Washington National Insurance and Bankers Life, subsidiaries of the CNO Financial Group, have reported a significant data breach after falling victim to SIM-swapping hackers in November 2023. The breach has potentially compromised the personal information of thousands of individuals.
SIM-swapping attacks involve fraudsters manipulating customer support at a cellphone operator to gain control of someone else’s phone number, enabling them to intercept phone calls and SMS messages, including two-factor authentication tokens.
In this case, a breach notification letter sent by Washington National Insurance to 20,360 affected individuals revealed that a SIM-swapping attack on a senior officer’s phone number bypassed multi-factor authentication, exposing sensitive information such as names, social security numbers, dates of birth, and policy numbers.
Similarly, Bankers Life sent a nearly identical breach notification letter to 45,842 individuals, indicating the severity of the breach affecting a total of 66,000 people.
While SIM-swapping attacks are not new, their prevalence and ease of execution make them a significant threat. Criminals utilize this method to gain unauthorized access to systems for various malicious purposes, including ransomware deployment, data exfiltration, and cryptocurrency theft.
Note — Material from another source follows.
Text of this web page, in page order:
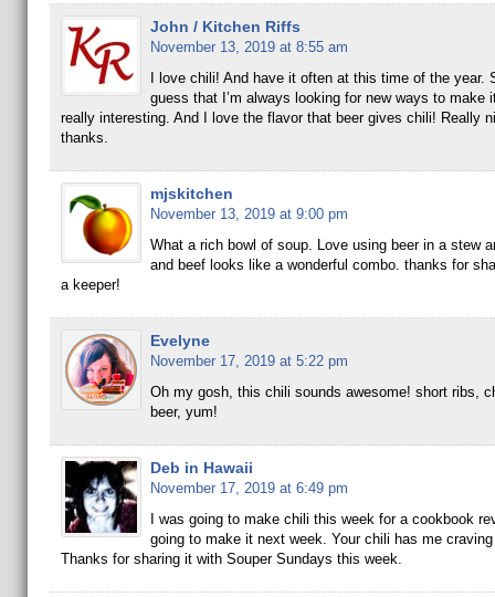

The reliance on SMS-based two-factor authentication, known to be less secure than other methods such as authentication apps with time-based one-time passwords (TOTP) or hardware keys, leaves organizations vulnerable to such attacks.
To mitigate the risk posed by SIM-swapping, organizations and individuals are advised to refrain from linking accounts solely to their phone numbers and implement additional security measures on cellphone accounts. Both insurance companies are urged to engage with their cellphone providers to enhance security protocols and prevent similar incidents in the future.